Description of the task: Copy out the lines of the records below, and only those lines, from the one with "In order to" through the one with "measure the delivery", exactly as they appear.

Saved entries
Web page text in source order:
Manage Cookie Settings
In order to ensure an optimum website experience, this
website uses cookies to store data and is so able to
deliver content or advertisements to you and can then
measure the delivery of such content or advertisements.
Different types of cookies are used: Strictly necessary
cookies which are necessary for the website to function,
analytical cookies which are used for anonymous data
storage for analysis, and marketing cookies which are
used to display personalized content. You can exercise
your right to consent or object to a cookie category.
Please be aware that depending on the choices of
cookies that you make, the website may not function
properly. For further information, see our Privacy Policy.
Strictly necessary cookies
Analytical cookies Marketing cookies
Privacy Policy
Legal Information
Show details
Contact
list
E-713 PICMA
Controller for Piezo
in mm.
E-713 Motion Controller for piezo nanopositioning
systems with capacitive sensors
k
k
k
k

Problem solution:
In order to ensure an optimum website experience, this
website uses cookies to store data and is so able to
deliver content or advertisements to you and can then
measure the delivery of such content or advertisements.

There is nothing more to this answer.